Sensor Fusion for Localization of Autonomous Ground Drone in Indoor Environments

Abstract

Technology is transforming almost all aspects of our lives, one of them is automation. The main motivation of automation is to help humans avoid performing tedious, high risk jobs. Automated driving, also known as autonomous driving, has been at the center of industrial and academic attention since a few decades now, thanks to its potential of making driving risk-free by enabling a highly efficient machine control the vehicle on roads. Apart from the common outdoor use-cases, several applications in indoor environments have also been extensively investigated.
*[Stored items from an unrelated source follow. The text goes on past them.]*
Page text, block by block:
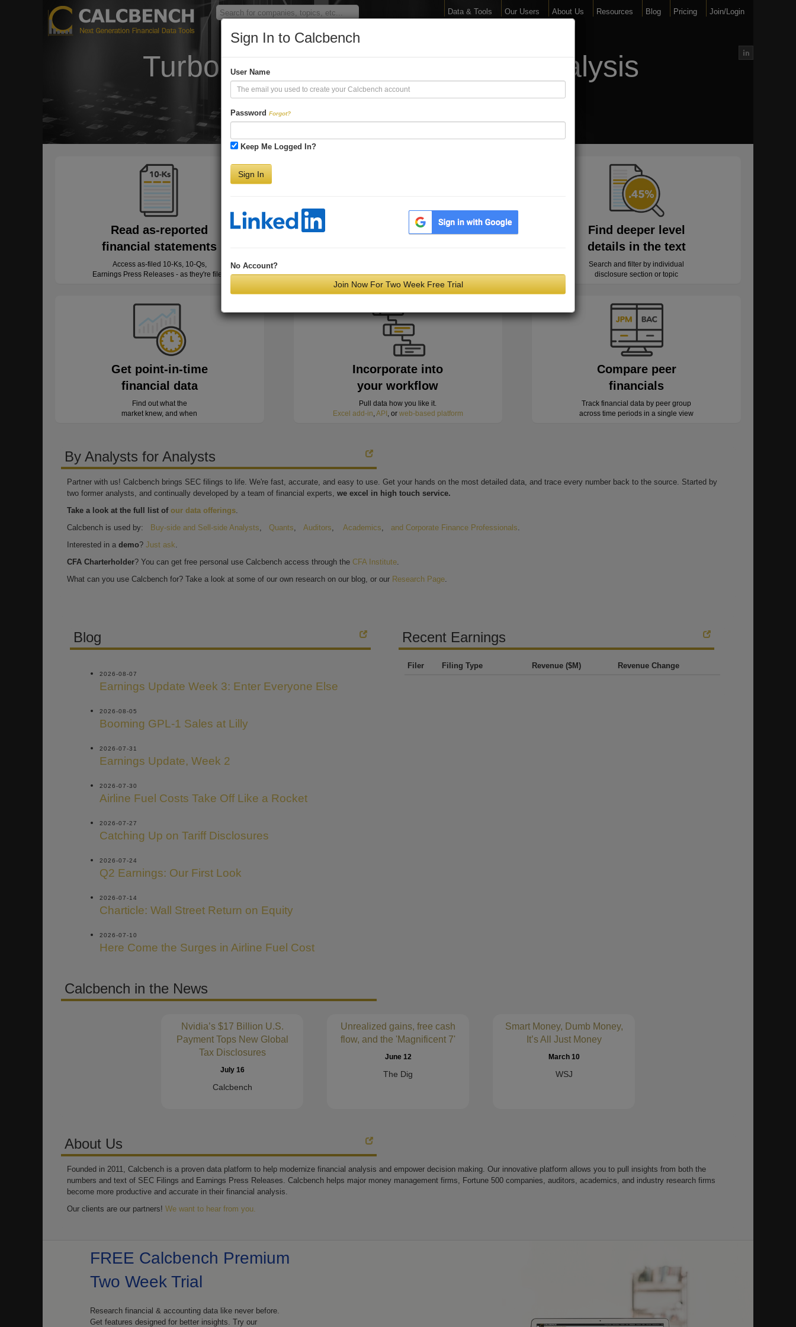
Sign In to Calcbench
User Name
Password Forgot?
Keep Me Logged In?
Sign In
No Account?
Join Now For Two Week Free Trial
Data & Tools Our Users About Us Resources Blog Pricing Join/Login
Turbo-Charge Your Financial Analysis
Interactive Financial Data. More Detail. Faster.
Read as-reported
financial statements
Access as-filed 10-Ks, 10-Qs,
Earnings Press Releases - as they're filed
Be first to process
minutes of hitting the wire
Find deeper level
details in the text
Search and filter by individual
disclosure section or topic
Get point-in-time
financial data
Find out what the
market knew, and when
Incorporate into
your workflow
Pull data how you like it.
Excel add-in,API, or web-based platform
Compare peer
financials
Track financial data by peer group
across time periods in a single view
By Analysts for Analysts
Partner with us! Calcbench brings SEC filings to life. We're fast, accurate, and easy to use. Get your hands on the most detailed data, and trace every number back to the source. Started by
two former analysts, and continually developed by a team of financial experts, we excel in high touch service.
Take a look at the full list of our data offerings
Calcbench is used by:
Buy-side and Sell-side Analysts Quants Auditors Academics and Corporate Finance Professionals
Interested in a demo? Just ask
CFA Charterholder? You can get free personal use Calcbench access through the CFA Institute
What can you use Calcbench for? Take a look at some of our own research on our blog, or our Research Page
Blog
2026-08-07
Earnings Update Week 3: Enter Everyone Else
2026-08-05
Booming GPL-1 Sales at Lilly
2026-07-31
Earnings Update, Week 2
2026-07-30
Airline Fuel Costs Take Off Like a Rocket
2026-07-27
Catching Up on Tariff Disclosures
2026-07-24
Q2 Earnings: Our First Look
2026-07-14
Charticle: Wall Street Return on Equity
2026-07-10
Here Come the Surges in Airline Fuel Cost
Recent Earnings
Filer Filing Type Revenue ($M) Revenue Change
Calcbench in the News
Nvidia’s $17 Billion U.S.
Payment Tops New Global
Tax Disclosures
July 16
Calcbench
Unrealized gains, free cash
flow, and the 'Magnificent 7'
June 12
The Dig
Smart Money, Dumb Money,
It’s All Just Money
March 10
WSJ
About Us
Founded in 2011, Calcbench is a proven data platform to help modernize financial analysis and empower decision making. Our innovative platform allows you to pull insights from both the
numbers and text of SEC Filings and Earnings Press Releases. Calcbench helps major money management firms, Fortune 500 companies, auditors, academics, and industry research firms
become more productive and accurate in their financial analysis.
Our clients are our partners! We want to hear from you.
FREE Calcbench Premium
Two Week Trial
Research financial & accounting data like never before.
Get features designed for better insights. Try our
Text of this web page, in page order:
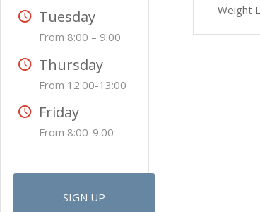
Tuesday
From 8:00 – 9:00
Thursday
From 12:00-13:00
Friday
From 8:00-9:00
SIGN UP
Weight
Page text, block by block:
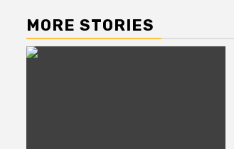
MORE STORIES
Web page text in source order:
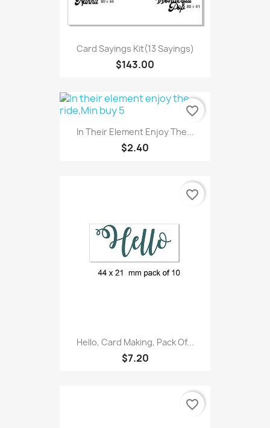
Card Sayings Kit(13 Sayings)
$143.00
In Their Element Enjoy The...
$2.40
favorite_border
Hello, Card Making, Pack Of...
$7.20
favorite_border
favorite_border
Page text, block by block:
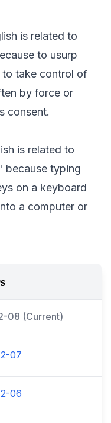
is related to
to usurp
to take control of
by force or
consent.
is related to
because typing
on a keyboard
a computer or
08 (Current)
07
06
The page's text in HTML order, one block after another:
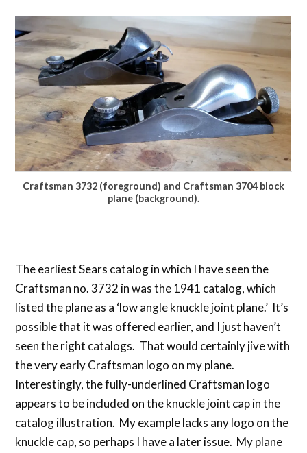
Craftsman 3732 (foreground) and Craftsman 3704 block
plane (background).
The earliest Sears catalog in which I have seen the
Craftsman no. 3732 in was the 1941 catalog, which
listed the plane as a ‘low angle knuckle joint plane.’ It’s
possible that it was offered earlier, and I just haven’t
seen the right catalogs. That would certainly jive with
the very early Craftsman logo on my plane.
Interestingly, the fully-underlined Craftsman logo
appears to be included on the knuckle joint cap in the
catalog illustration. My example lacks any logo on the
knuckle cap, so perhaps I have a later issue. My plane
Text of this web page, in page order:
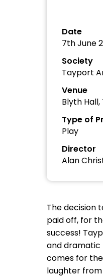
Date
7th June
Society
Tayport
Venue
Blyth
Type of
Play
Director
Alan
The decision
paid off, for
success!
and dramatic
comes for
laughter from
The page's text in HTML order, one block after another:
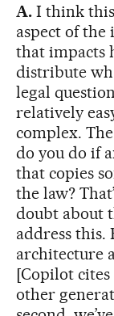
A.I think this
aspect of
that impacts
distribute
legal
relatively
complex. The
do you do if
that copies
the law?
doubt about
address
architecture
[Copilot
other

The primary ones include process automation and management in large factories and warehouses.

Localization of the autonomous vehicle is crucial to determine the path to be followed to reach the desired destination. Sensor fusion techniques are extensively investigated for this. However, the major challenge arising in indoor environment localization is obtaining accuracy in the scale of a few centimeters in real-time. In this thesis, we intend to address this challenge. The contributions of this thesis are two-fold. Firstly, we develop a low-cost testbed – Autonomous Ground Drone (AGD) – that enables us to develop sensor fusion and localization scheme for autonomous driving. Secondly, we employ Extended Kalman Filter (EKF) on the sensor combination of UWB, IMU, and Radar, and achieve a localization accuracy of 8 cm. Our localization scheme outperforms state of the art in this field in terms of accuracy, latency, and power consumption.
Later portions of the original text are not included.